Information provided —
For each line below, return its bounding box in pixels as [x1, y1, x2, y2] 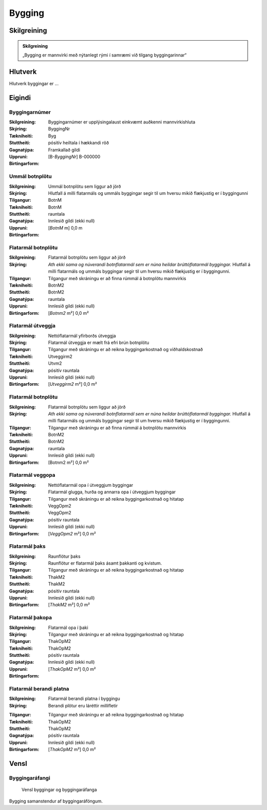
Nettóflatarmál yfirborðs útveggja [48, 333, 116, 339]
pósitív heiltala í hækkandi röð [48, 140, 109, 146]
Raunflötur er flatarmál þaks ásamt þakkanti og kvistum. [48, 560, 162, 566]
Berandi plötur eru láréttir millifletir [48, 702, 118, 708]
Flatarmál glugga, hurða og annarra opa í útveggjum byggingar [48, 489, 176, 495]
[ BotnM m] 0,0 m [48, 225, 83, 231]
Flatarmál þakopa [9, 614, 52, 621]
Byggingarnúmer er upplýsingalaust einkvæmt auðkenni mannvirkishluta [48, 119, 195, 125]
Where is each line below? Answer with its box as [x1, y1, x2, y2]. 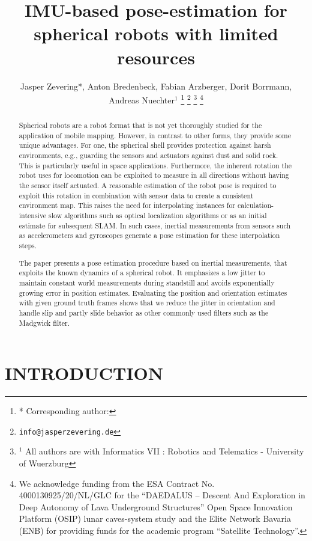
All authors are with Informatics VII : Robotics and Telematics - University [25, 445, 304, 457]
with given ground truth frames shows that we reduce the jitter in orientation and [19, 298, 275, 308]
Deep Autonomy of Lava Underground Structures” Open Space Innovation [19, 500, 293, 513]
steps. [19, 240, 37, 251]
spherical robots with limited [34, 21, 278, 46]
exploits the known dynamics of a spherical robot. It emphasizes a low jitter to [19, 267, 265, 278]
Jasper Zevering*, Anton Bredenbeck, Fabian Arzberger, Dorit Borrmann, [20, 79, 292, 92]
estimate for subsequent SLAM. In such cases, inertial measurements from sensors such [19, 220, 291, 230]
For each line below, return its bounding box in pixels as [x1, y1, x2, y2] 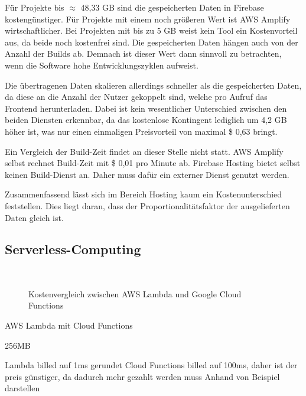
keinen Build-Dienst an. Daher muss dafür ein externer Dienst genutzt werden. [5, 168, 289, 180]
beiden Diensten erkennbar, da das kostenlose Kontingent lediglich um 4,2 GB [5, 113, 287, 126]
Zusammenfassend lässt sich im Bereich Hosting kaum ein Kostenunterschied [5, 188, 282, 200]
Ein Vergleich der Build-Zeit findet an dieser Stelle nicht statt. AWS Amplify [5, 145, 284, 157]
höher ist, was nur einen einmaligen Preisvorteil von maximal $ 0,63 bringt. [5, 125, 278, 137]
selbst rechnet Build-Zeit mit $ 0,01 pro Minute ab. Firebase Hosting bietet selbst [5, 157, 301, 169]
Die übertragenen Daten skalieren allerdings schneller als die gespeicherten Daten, [5, 79, 302, 91]
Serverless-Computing [5, 240, 141, 258]
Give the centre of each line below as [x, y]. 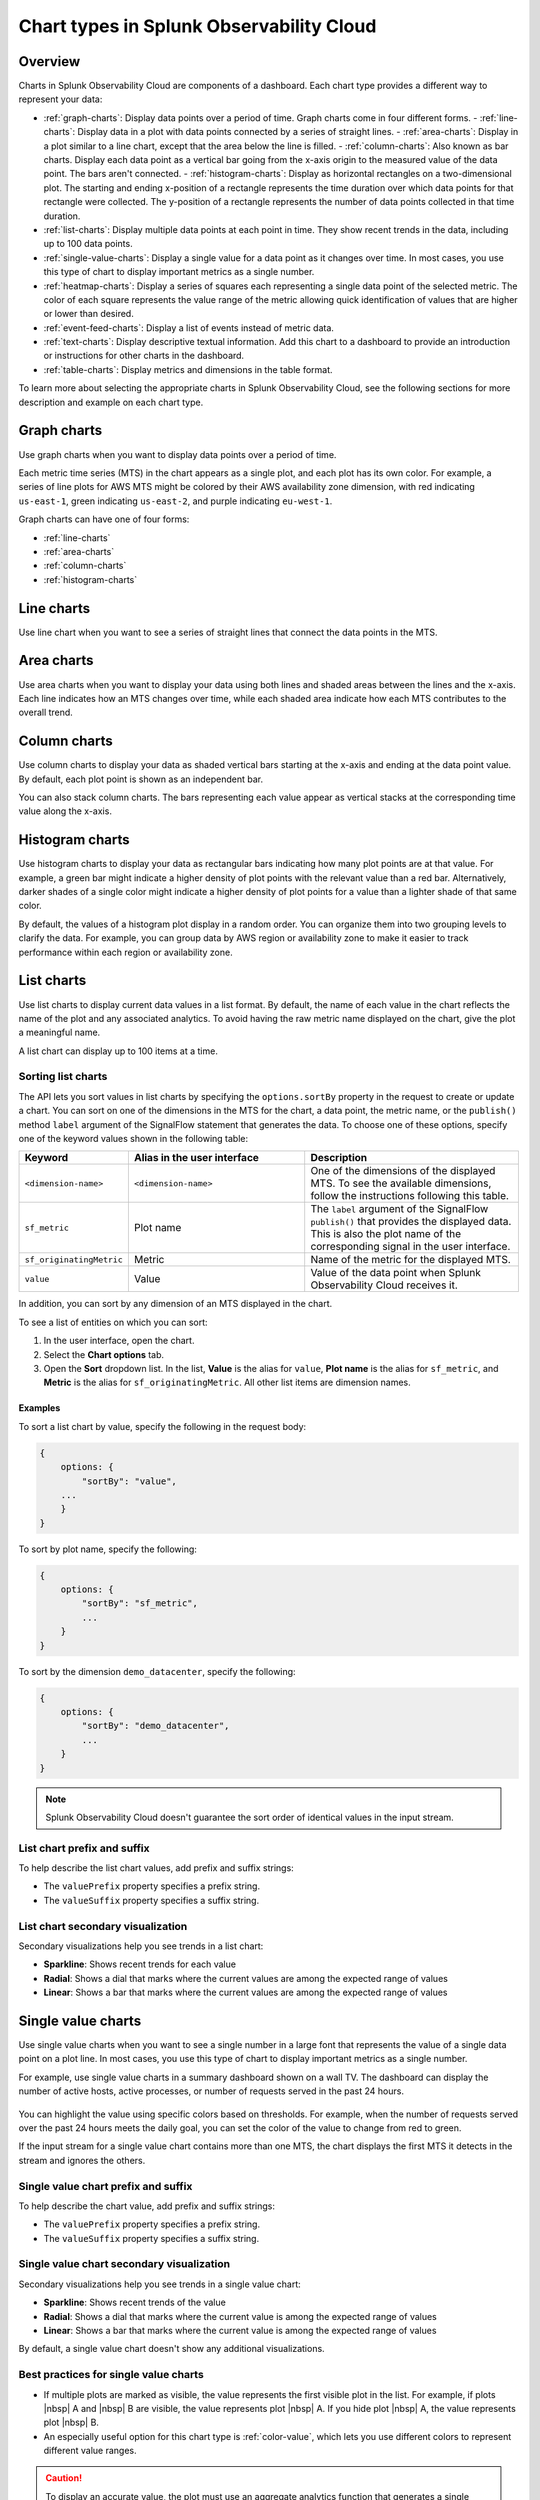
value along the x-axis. [65, 811]
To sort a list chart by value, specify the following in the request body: [162, 1426]
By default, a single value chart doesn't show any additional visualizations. [171, 2349]
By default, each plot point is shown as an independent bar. [141, 779]
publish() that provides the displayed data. [411, 1222]
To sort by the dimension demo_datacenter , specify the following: [157, 1671]
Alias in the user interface [196, 1158]
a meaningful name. [59, 1032]
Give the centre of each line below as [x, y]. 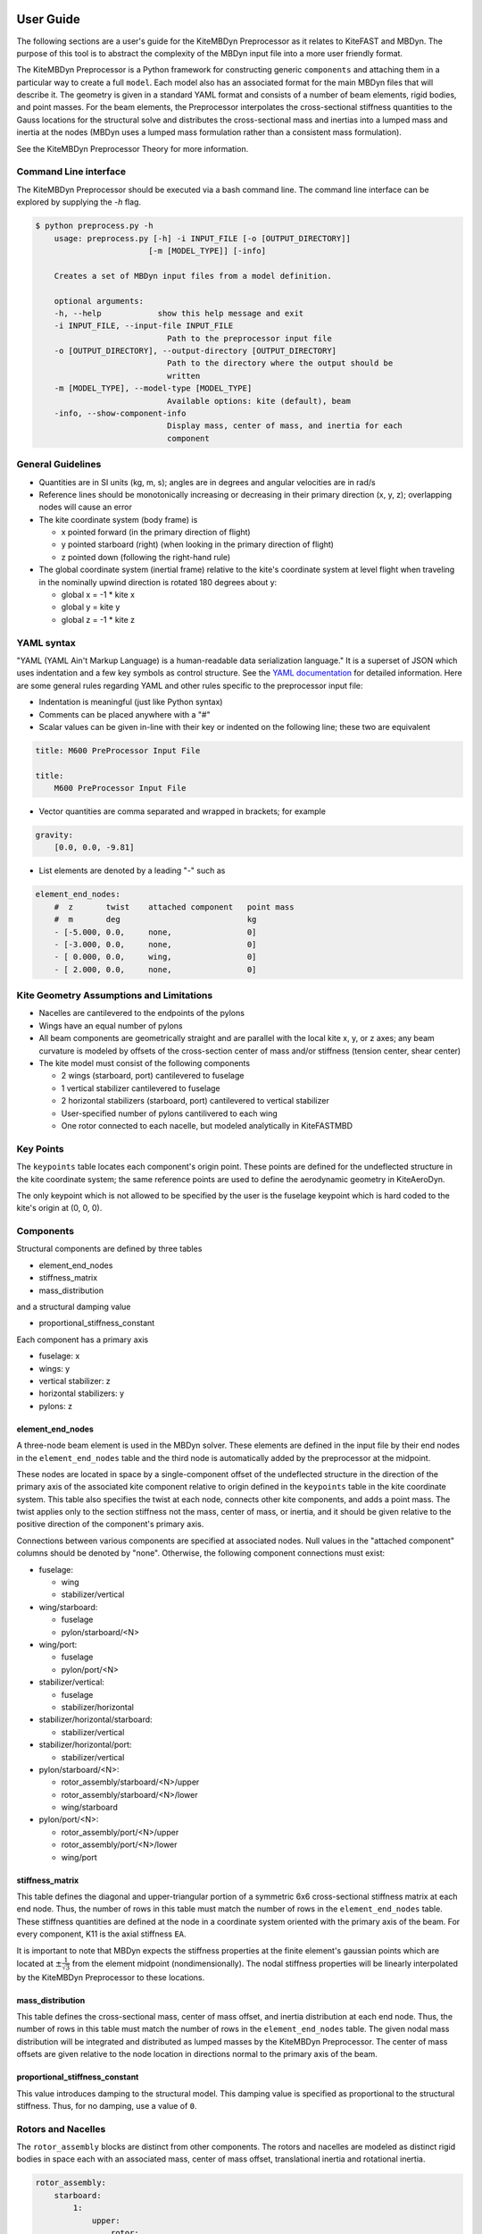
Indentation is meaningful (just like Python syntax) [131, 702]
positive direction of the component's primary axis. [110, 1524]
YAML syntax [46, 642]
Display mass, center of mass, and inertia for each [285, 426]
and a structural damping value [74, 1307]
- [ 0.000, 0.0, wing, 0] [155, 957]
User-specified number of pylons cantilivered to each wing [170, 1113]
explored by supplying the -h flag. [79, 202]
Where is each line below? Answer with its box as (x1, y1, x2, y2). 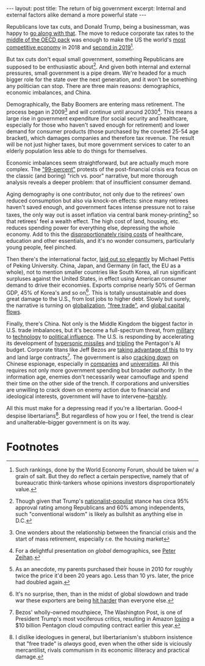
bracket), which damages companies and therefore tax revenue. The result (6, 134, 195, 141)
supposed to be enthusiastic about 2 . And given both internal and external (6, 62, 191, 70)
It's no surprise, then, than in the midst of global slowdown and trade (15, 590, 189, 598)
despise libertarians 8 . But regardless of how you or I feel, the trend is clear (6, 411, 194, 420)
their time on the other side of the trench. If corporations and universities (6, 379, 190, 387)
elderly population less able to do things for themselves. (6, 147, 148, 154)
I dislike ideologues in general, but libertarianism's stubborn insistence (15, 633, 193, 640)
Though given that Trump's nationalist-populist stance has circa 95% (15, 497, 189, 505)

Your objective — What you return from the records above should be exactly everything from the line with "Berandi plötur eru" down to the line with "y1, x2, y2].", both kept, and no pictures.

Reply —
Berandi plötur eru láréttir millifletir [48, 702, 118, 708]
Flatarmál glugga, hurða og annarra opa í útveggjum byggingar [48, 489, 176, 495]
[ BotnM m] 0,0 m [48, 225, 83, 231]
Flatarmál þakopa [9, 614, 52, 621]
Byggingarnúmer er upplýsingalaust einkvæmt auðkenni mannvirkishluta [48, 119, 195, 125]
Where is each line below? Answer with its box as [x1, y1, x2, y2]. 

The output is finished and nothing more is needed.